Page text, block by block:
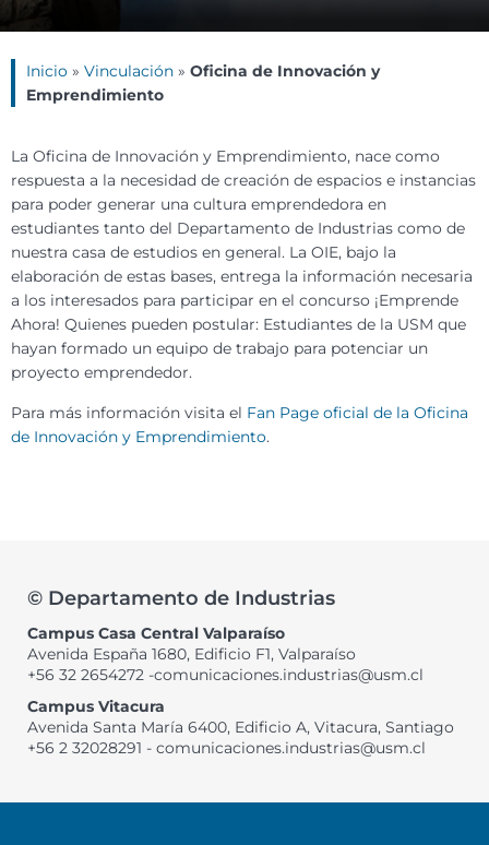
Inicio » Vinculación » Oficina de Innovación y
Emprendimiento
La Oficina de Innovación y Emprendimiento, nace como
respuesta a la necesidad de creación de espacios e instancias
para poder generar una cultura emprendedora en
estudiantes tanto del Departamento de Industrias como de
nuestra casa de estudios en general. La OIE, bajo la
elaboración de estas bases, entrega la información necesaria
a los interesados para participar en el concurso ¡Emprende
Ahora! Quienes pueden postular: Estudiantes de la USM que
hayan formado un equipo de trabajo para potenciar un
proyecto emprendedor.
Para más información visita el Fan Page oficial de la Oficina
de Innovación y Emprendimiento.
© Departamento de Industrias
Campus Casa Central Valparaíso
Avenida España 1680, Edificio F1, Valparaíso
+56 32 2654272 -comunicaciones.industrias@usm.cl
Campus Vitacura
Avenida Santa María 6400, Edificio A, Vitacura, Santiago
+56 2 32028291 - comunicaciones.industrias@usm.cl
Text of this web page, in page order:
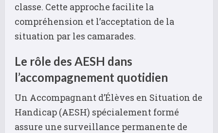
classe. Cette approche facilite la
compréhension et l’acceptation de la
situation par les camarades.
Le rôle des AESH dans
l’accompagnement quotidien
Un Accompagnant d’Élèves en Situation de
Handicap (AESH) spécialement formé
assure une surveillance permanente de
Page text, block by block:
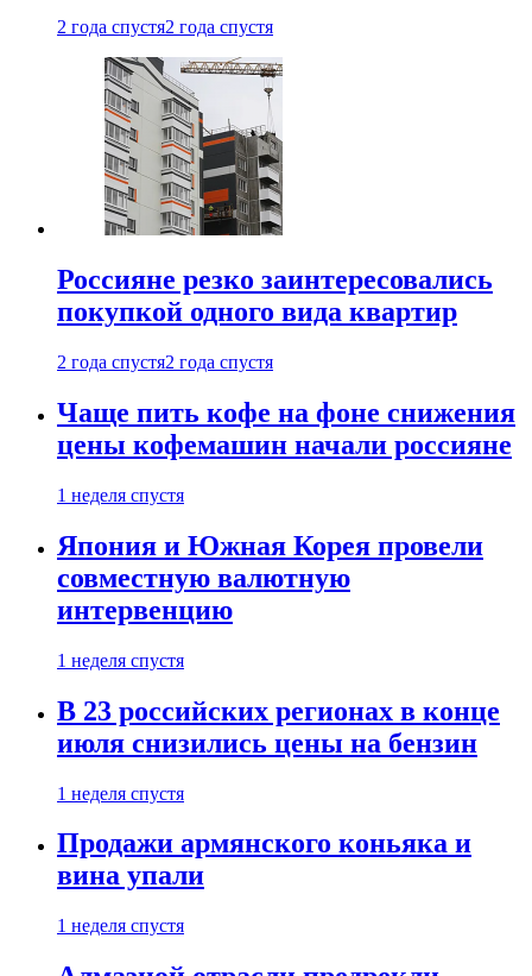
2 года спустя2 года спустя
Россияне резко заинтересовались
покупкой одного вида квартир
2 года спустя2 года спустя
Чаще пить кофе на фоне снижения
цены кофемашин начали россияне
1 неделя спустя
Япония и Южная Корея провели
совместную валютную
интервенцию
1 неделя спустя
В 23 российских регионах в конце
июля снизились цены на бензин
1 неделя спустя
Продажи армянского коньяка и
вина упали
1 неделя спустя
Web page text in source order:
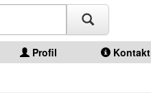
Profil Kontakt
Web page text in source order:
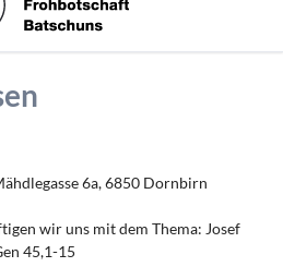
6a, 6850 Dornbirn
wir uns mit dem Thema: Josef
45,1-15
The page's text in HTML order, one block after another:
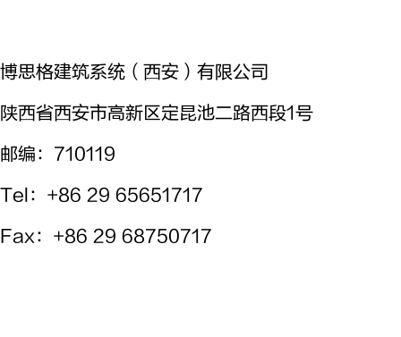
博思格建筑系统（西安）有限公司
陕西省西安市高新区定昆池二路西段1号
邮编：710119
Tel ：+86 29 65651717
Fax：+86 29 68750717

^^^^

--- WORK INSTRUCTIONS ---
Your reply should consist only of the lines running from the line with "6a, 6850 Dornbirn" to the end of the entries, both included, copied exactly and without any pictures.

--- EXERCISE RESPONSE ---
6a, 6850 Dornbirn
wir uns mit dem Thema: Josef
45,1-15
The page's text in HTML order, one block after another:
博思格建筑系统（西安）有限公司
陕西省西安市高新区定昆池二路西段1号
邮编：710119
Tel ：+86 29 65651717
Fax：+86 29 68750717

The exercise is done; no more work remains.